Provided entries:

== == ==

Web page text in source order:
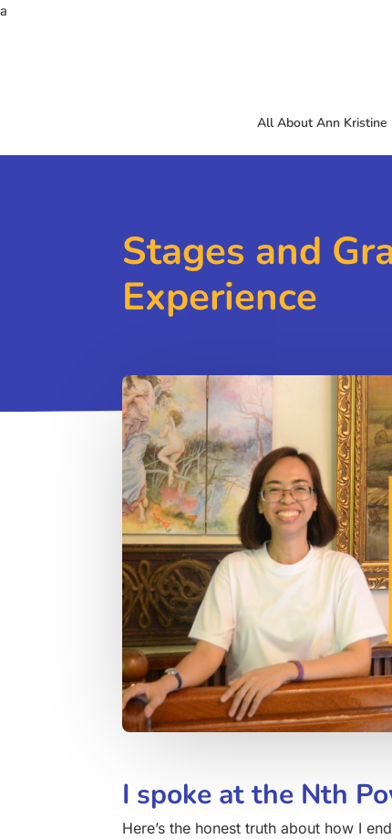
a
All About Ann Kristine
Stages and
Experience
I spoke at the Nth
Here’s the honest truth about how I
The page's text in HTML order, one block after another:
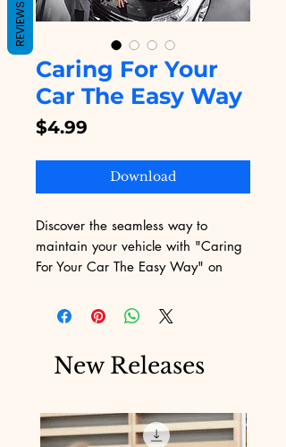
Caring For Your
Car The Easy Way
$4.99
Download
Discover the seamless way to
maintain your vehicle with "Caring
For Your Car The Easy Way" on
provides step-by-step instructions
and expert tips, ensuring even the
ride in top condition. Join our
trust Digital Educational for top-
notch digital products that make life
New Releases
REVIEWS
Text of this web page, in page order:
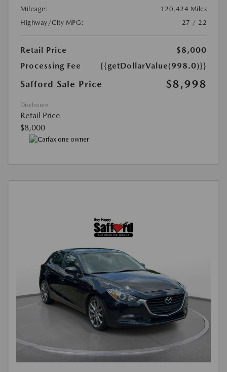
Mileage:
120,424 Miles
Highway/City MPG:
27 / 22
Retail Price
$8,000
Processing Fee
{{getDollarValue(998.0)}}
Safford Sale Price $8,998
Disclosure
Retail Price
$8,000
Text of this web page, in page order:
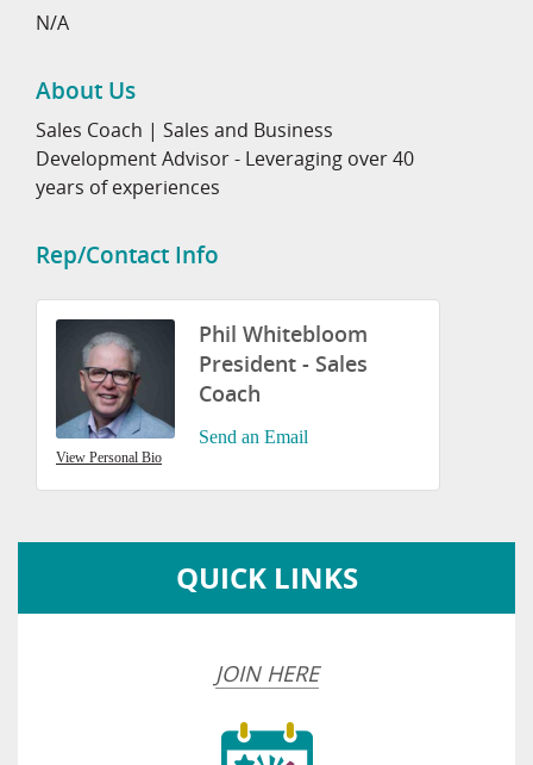
N/A
About Us
Sales Coach | Sales and Business
Development Advisor - Leveraging over 40
years of experiences
Rep/Contact Info
View Personal Bio
Phil Whitebloom
President - Sales
Coach
Send an Email
QUICK LINKS
JOIN HERE
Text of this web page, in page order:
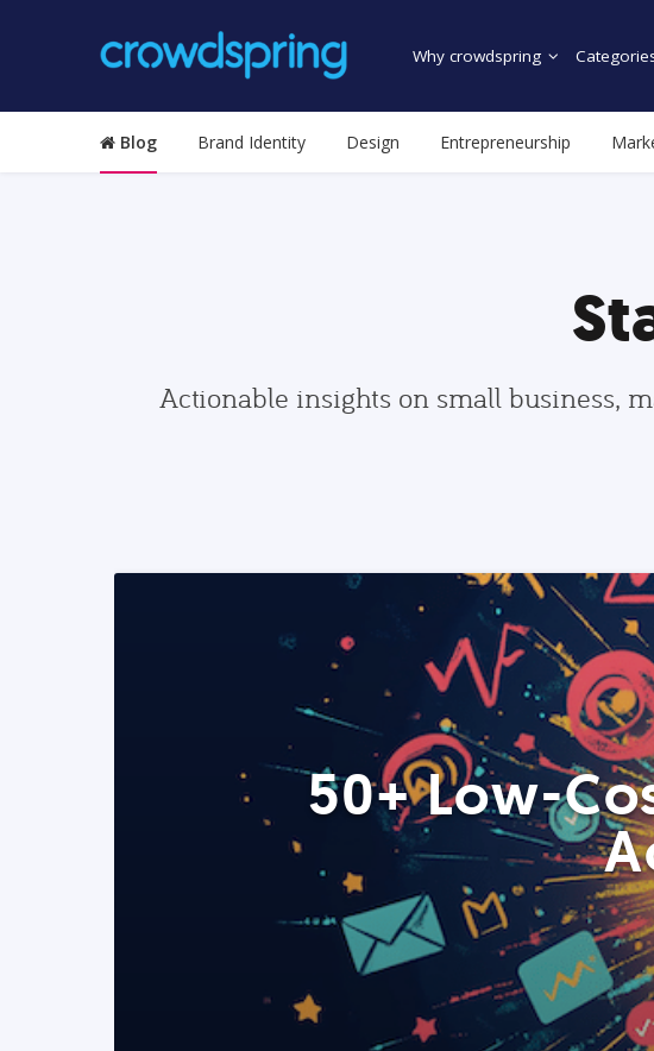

== == ==

Problem statement: Copy out all the data without changing anything, and drop the pictures.

Solution to this task:
Web page text in source order:
a
All About Ann Kristine
Stages and
Experience
I spoke at the Nth
Here’s the honest truth about how I
The page's text in HTML order, one block after another:
Caring For Your
Car The Easy Way
$4.99
Download
Discover the seamless way to
maintain your vehicle with "Caring
For Your Car The Easy Way" on
provides step-by-step instructions
and expert tips, ensuring even the
ride in top condition. Join our
trust Digital Educational for top-
notch digital products that make life
New Releases
REVIEWS
Text of this web page, in page order:
Mileage:
120,424 Miles
Highway/City MPG:
27 / 22
Retail Price
$8,000
Processing Fee
{{getDollarValue(998.0)}}
Safford Sale Price $8,998
Disclosure
Retail Price
$8,000
Text of this web page, in page order:
N/A
About Us
Sales Coach | Sales and Business
Development Advisor - Leveraging over 40
years of experiences
Rep/Contact Info
View Personal Bio
Phil Whitebloom
President - Sales
Coach
Send an Email
QUICK LINKS
JOIN HERE
Text of this web page, in page order:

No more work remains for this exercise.